With the move of data types from NWB to hdmf-common, the hdmf-common types may no longer have documentation. They might get copied over into NWB, but it is not clear. Regardless, the hdmf-common types should have their own documentation on its own readthedocs page.

Recommend Projects

  • React photo React

    A declarative, efficient, and flexible JavaScript library for building user interfaces.

  • Vue.js photo Vue.js

    ๐Ÿ–– Vue.js is a progressive, incrementally-adoptable JavaScript framework for building UI on the web.

  • Typescript photo Typescript

    TypeScript is a superset of JavaScript that compiles to clean JavaScript output.

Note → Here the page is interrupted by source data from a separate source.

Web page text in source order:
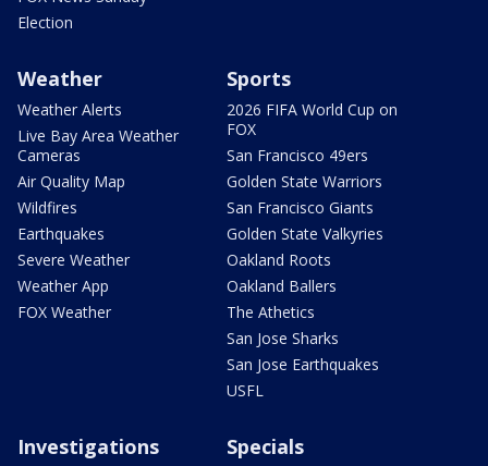
Election
Weather
Weather Alerts
Live Bay Area Weather
Cameras
Air Quality Map
Wildfires
Earthquakes
Severe Weather
Weather App
FOX Weather
Sports
2026 FIFA World Cup on
FOX
San Francisco 49ers
Golden State Warriors
San Francisco Giants
Golden State Valkyries
Oakland Roots
Oakland Ballers
The Athetics
San Jose Sharks
San Jose Earthquakes
USFL
Investigations Specials
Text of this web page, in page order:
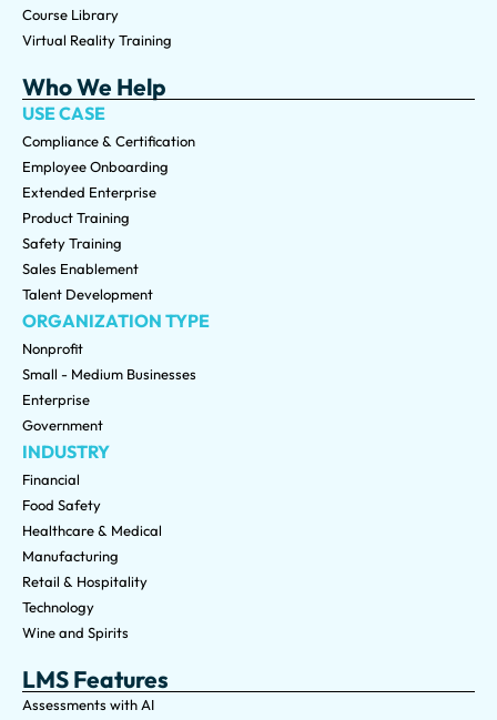
Course Library
Virtual Reality Training
Who We Help
USE CASE
Compliance & Certification
Employee Onboarding
Extended Enterprise
Product Training
Safety Training
Sales Enablement
Talent Development
ORGANIZATION TYPE
Nonprofit
Small - Medium Businesses
Enterprise
Government
INDUSTRY
Financial
Food Safety
Healthcare & Medical
Manufacturing
Retail & Hospitality
Technology
Wine and Spirits
LMS Features
Assessments with AI
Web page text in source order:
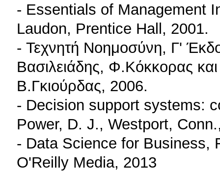
- Essentials of Management
Laudon, Prentice Hall, 2001.
- Τεχνητή Νοημοσύνη, Γ'
Βασιλειάδης, Φ.Κόκκορας
Β.Γκιούρδας, 2006.
- Decision support systems:
Power, D. J., Westport,
- Data Science for Business,
O'Reilly Media, 2013
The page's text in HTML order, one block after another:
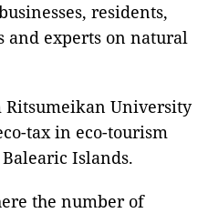
residents,
experts on natural
University
tax in eco-tourism
Islands.
the number of
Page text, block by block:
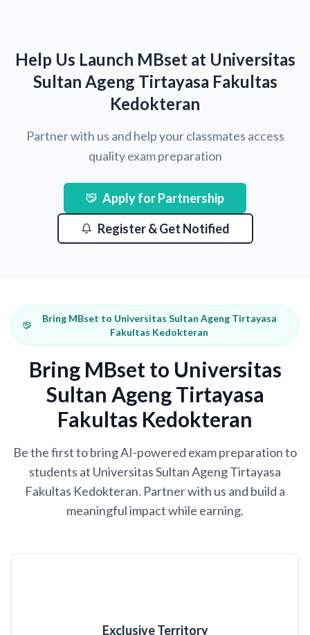
Help Us Launch MBset at Universitas
Sultan Ageng Tirtayasa Fakultas
Kedokteran
Partner with us and help your classmates access
quality exam preparation
Apply for Partnership
Register & Get Notified
Bring MBset to Universitas Sultan Ageng Tirtayasa
Fakultas Kedokteran
Bring MBset to Universitas
Sultan Ageng Tirtayasa
Fakultas Kedokteran
Be the first to bring AI-powered exam preparation to
students at Universitas Sultan Ageng Tirtayasa
Fakultas Kedokteran. Partner with us and build a
meaningful impact while earning.
Exclusive Territory
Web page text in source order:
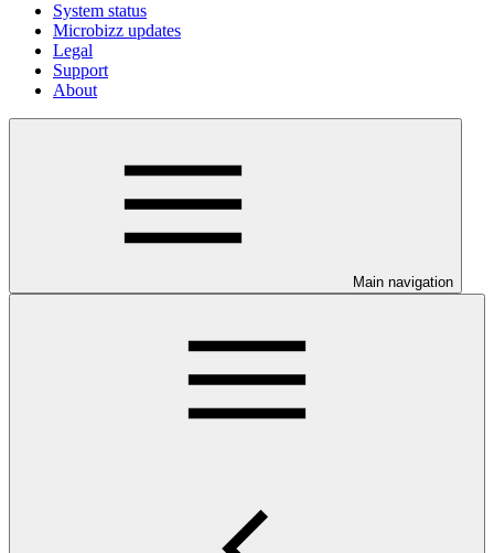
System status
Microbizz updates
Legal
Support
About
Main navigation

  • TensorFlow photo TensorFlow

    An Open Source Machine Learning Framework for Everyone

  • Django photo Django

    The Web framework for perfectionists with deadlines.

  • D3 photo D3

    Bring data to life with SVG, Canvas and HTML. ๐Ÿ“Š๐Ÿ“ˆ๐ŸŽ‰

Recommend Topics

  • javascript

    JavaScript (JS) is a lightweight interpreted programming language with first-class functions.

  • web

    Some thing interesting about web. New door for the world.

  • server

    A server is a program made to process requests and deliver data to clients.

  • Machine learning

    Machine learning is a way of modeling and interpreting data that allows a piece of software to respond intelligently.

  • Game

    Some thing interesting about game, make everyone happy.

Recommend Org

  • Facebook photo Facebook

    We are working to build community through open source technology. NB: members must have two-factor auth.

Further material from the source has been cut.